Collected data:
----------

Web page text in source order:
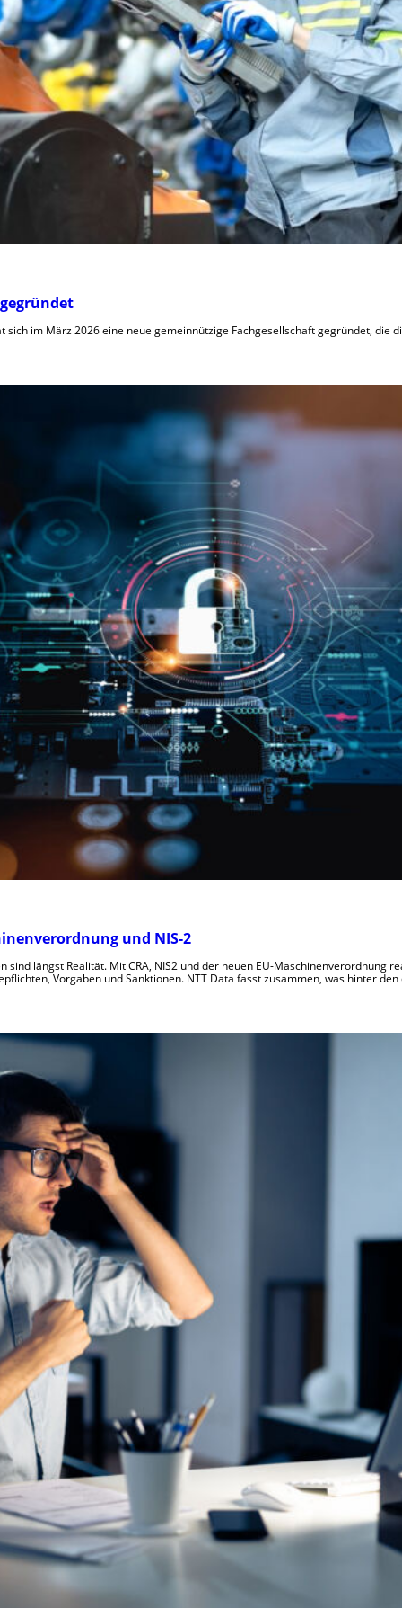
sich im März 2026 eine neue gemeinnützige Fachgesellschaft gegründet, die
und NIS-2
sind längst Realität. Mit CRA, NIS2 und der neuen EU-Maschinenverordnung
Vorgaben und Sanktionen. NTT Data fasst zusammen, was hinter
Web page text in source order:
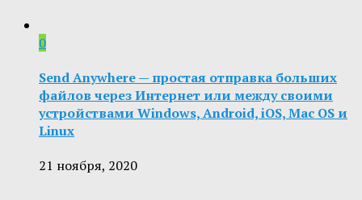
0
Send Anywhere — простая отправка больших
файлов через Интернет или между своими
устройствами Windows, Android, iOS, Mac OS и
Linux
21 ноября, 2020
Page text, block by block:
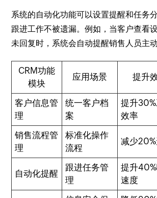
系统的自动化功能可以设置提醒和任务
跟进工作不被遗漏。例如，当客户查看
未回复时，系统会自动提醒销售人员主动
CRM功能
模块
应用场景 提升
客户信息管
理
统一客户档
案
提升
效率
销售流程管
理
标准化操作
流程
减少
自动化提醒
跟进任务管
理
提升
速度
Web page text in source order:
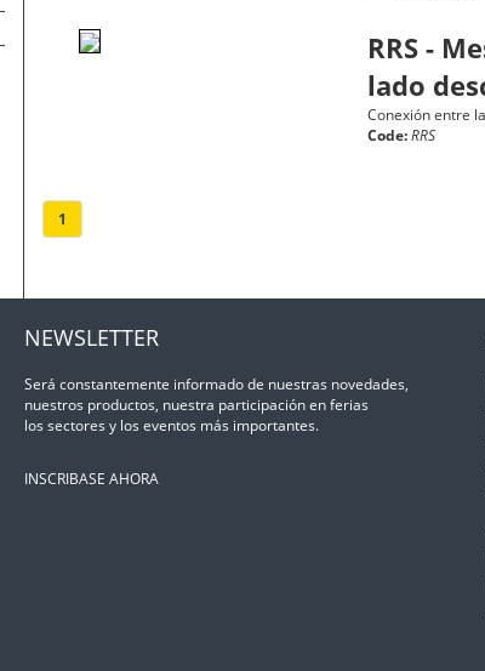
RRS -
lado
Conexión entre
Code:RRS
1
NEWSLETTER
Será constantemente informado de nuestras novedades,
nuestros productos, nuestra participación en ferias
los sectores y los eventos más importantes.
INSCRIBASE AHORA
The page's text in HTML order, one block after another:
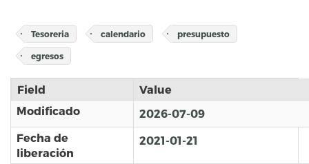
Tesoreria calendario presupuesto
egresos
Field
Value
Modificado
2026-07-09
Fecha de
liberación
2021-01-21
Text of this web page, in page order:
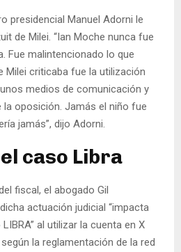
presidencial Manuel Adorni le
de Milei. “Ian Moche nunca fue
Fue malintencionado lo que
Milei criticaba fue la utilización
medios de comunicación y
la oposición. Jamás el niño fue
jamás”, dijo Adorni.
caso Libra
fiscal, el abogado Gil
actuación judicial “impacta
al utilizar la cuenta en X
la reglamentación de la red

----------

→ What is needed
Please retype the entries above word for word, but only from the line containing "The page's text" through the last line, and without the pictures.

→ Answer to this problem
The page's text in HTML order, one block after another:
Tesoreria calendario presupuesto
egresos
Field
Value
Modificado
2026-07-09
Fecha de
liberación
2021-01-21
Text of this web page, in page order:
presidencial Manuel Adorni le
de Milei. “Ian Moche nunca fue
Fue malintencionado lo que
Milei criticaba fue la utilización
medios de comunicación y
la oposición. Jamás el niño fue
jamás”, dijo Adorni.
caso Libra
fiscal, el abogado Gil
actuación judicial “impacta
al utilizar la cuenta en X
la reglamentación de la red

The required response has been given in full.